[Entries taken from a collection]
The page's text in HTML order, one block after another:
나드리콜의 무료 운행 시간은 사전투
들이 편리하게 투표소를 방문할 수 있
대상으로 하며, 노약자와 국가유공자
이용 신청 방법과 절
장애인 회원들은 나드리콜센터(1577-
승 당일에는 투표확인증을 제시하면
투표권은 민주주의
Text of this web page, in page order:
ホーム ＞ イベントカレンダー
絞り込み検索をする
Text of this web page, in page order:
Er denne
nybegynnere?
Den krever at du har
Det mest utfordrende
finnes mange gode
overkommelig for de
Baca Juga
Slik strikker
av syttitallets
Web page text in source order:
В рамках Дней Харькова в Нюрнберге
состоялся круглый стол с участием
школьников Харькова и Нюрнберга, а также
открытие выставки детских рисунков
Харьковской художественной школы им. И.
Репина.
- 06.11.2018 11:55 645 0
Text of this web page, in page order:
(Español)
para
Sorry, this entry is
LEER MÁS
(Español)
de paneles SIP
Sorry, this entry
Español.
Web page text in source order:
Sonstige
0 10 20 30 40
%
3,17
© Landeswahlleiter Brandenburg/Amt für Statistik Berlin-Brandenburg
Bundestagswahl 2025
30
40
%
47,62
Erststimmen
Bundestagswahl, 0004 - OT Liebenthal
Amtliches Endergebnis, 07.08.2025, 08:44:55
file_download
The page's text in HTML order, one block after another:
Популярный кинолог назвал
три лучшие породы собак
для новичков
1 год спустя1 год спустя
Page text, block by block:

* _The task_: Without omitting anything, output the entries exactly.

* _Result for this task_:
The page's text in HTML order, one block after another:
나드리콜의 무료 운행 시간은 사전투
들이 편리하게 투표소를 방문할 수 있
대상으로 하며, 노약자와 국가유공자
이용 신청 방법과 절
장애인 회원들은 나드리콜센터(1577-
승 당일에는 투표확인증을 제시하면
투표권은 민주주의
Text of this web page, in page order:
ホーム ＞ イベントカレンダー
絞り込み検索をする
Text of this web page, in page order:
Er denne
nybegynnere?
Den krever at du har
Det mest utfordrende
finnes mange gode
overkommelig for de
Baca Juga
Slik strikker
av syttitallets
Web page text in source order:
В рамках Дней Харькова в Нюрнберге
состоялся круглый стол с участием
школьников Харькова и Нюрнберга, а также
открытие выставки детских рисунков
Харьковской художественной школы им. И.
Репина.
- 06.11.2018 11:55 645 0
Text of this web page, in page order:
(Español)
para
Sorry, this entry is
LEER MÁS
(Español)
de paneles SIP
Sorry, this entry
Español.
Web page text in source order:
Sonstige
0 10 20 30 40
%
3,17
© Landeswahlleiter Brandenburg/Amt für Statistik Berlin-Brandenburg
Bundestagswahl 2025
30
40
%
47,62
Erststimmen
Bundestagswahl, 0004 - OT Liebenthal
Amtliches Endergebnis, 07.08.2025, 08:44:55
file_download
The page's text in HTML order, one block after another:
Популярный кинолог назвал
три лучшие породы собак
для новичков
1 год спустя1 год спустя
Page text, block by block:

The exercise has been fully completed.